A fruit peddler overhears and wipes
the sweat of Dodgers
from his forehead and the red cheek

of an apple, to coil and fire(i think the line break is wrong here - not sure)
a high hard one
off the dusty mound at Ebbets.

The streetlights are on. I think
I’ll sing a lullaby
so they’ll forget the bulldozers, *

forgive the weight of my knees.
I think I’ll say a prayer
they do not dream like me,

of jackhammers.

*not sure the line break/stanza break is right here. i'm having to train my eyes to read faster than i'm ready for to be able to read correctly and include the comma pause or something... the next line seems to end too quickly. do you understand what i mean?
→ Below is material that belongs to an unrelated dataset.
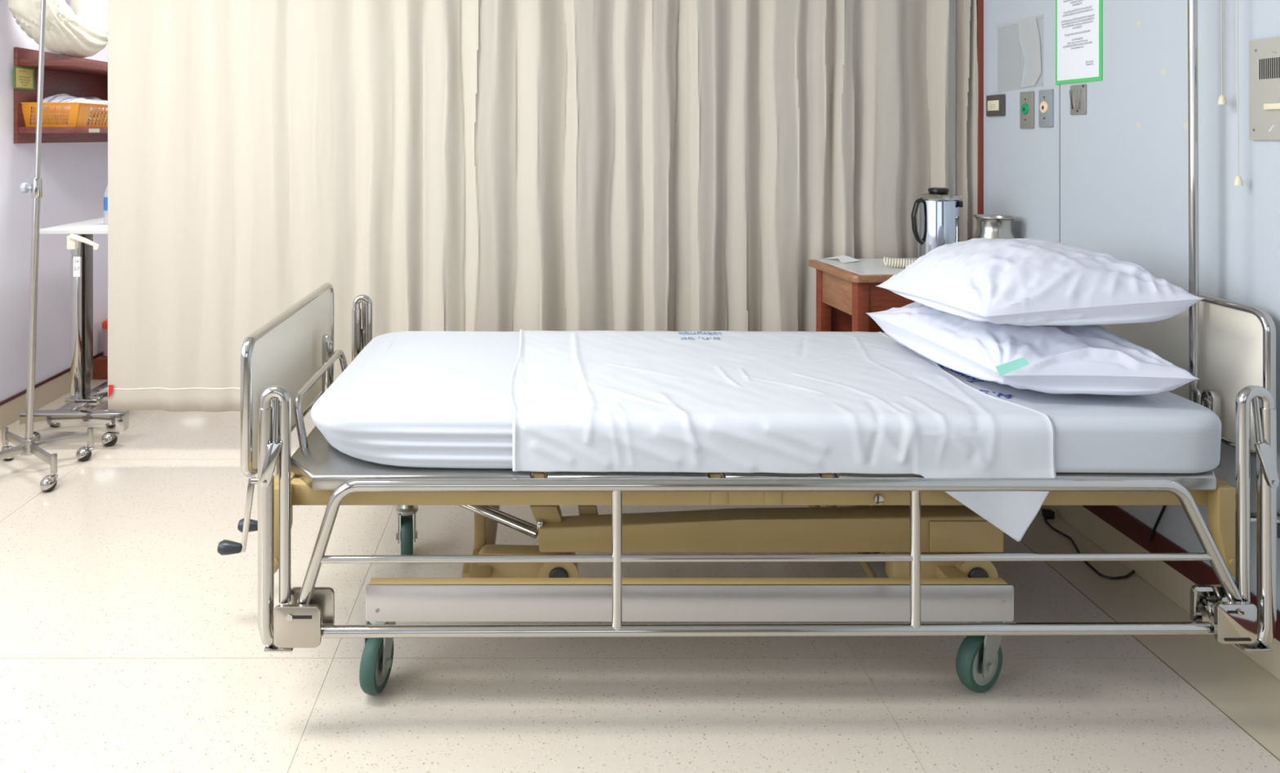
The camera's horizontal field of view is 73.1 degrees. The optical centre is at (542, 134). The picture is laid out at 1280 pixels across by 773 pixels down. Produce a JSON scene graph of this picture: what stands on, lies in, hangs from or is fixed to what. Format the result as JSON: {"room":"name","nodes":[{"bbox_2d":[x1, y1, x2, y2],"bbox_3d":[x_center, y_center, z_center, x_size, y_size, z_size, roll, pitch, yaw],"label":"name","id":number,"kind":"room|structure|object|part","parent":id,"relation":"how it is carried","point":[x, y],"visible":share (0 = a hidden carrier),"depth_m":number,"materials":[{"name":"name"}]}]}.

actually, i'm beginning to wonder if i'm picking up that the stanza breaks (the form!) simply don't feel right.

:rose:

on the other hand, maybe i just need to read this one a dozen more times until it's instilled in my head with all the pauses and breaks in the right place. ;)
 
Last edited:
Trust Me WSO and Mr. Rain- No apologies needed for ANYTHING said or done in this here thread. Well, downright meaness or vitriole isnt kosher anywhere, but that has not evidenced itself in any way, shape or form here, so just pull up a chair and give me something to read and Ruminate about.

Hey, whatever happened to Ruminator anyway? Anyone seen or heard from him? He was a good friend to both Ange and myself. Nice guy. Interesting writer too.

Anyway, all thoughts and ideas welcomed, I am continuously impressed and inspired by you all.

;) ;)

T.
 
:kiss: ee you're a sweetheart. thank you. :)


want something of mine to read? this is very new and i'm still fiddling with it. i have a son who is giving me much to think about in his teen years and so...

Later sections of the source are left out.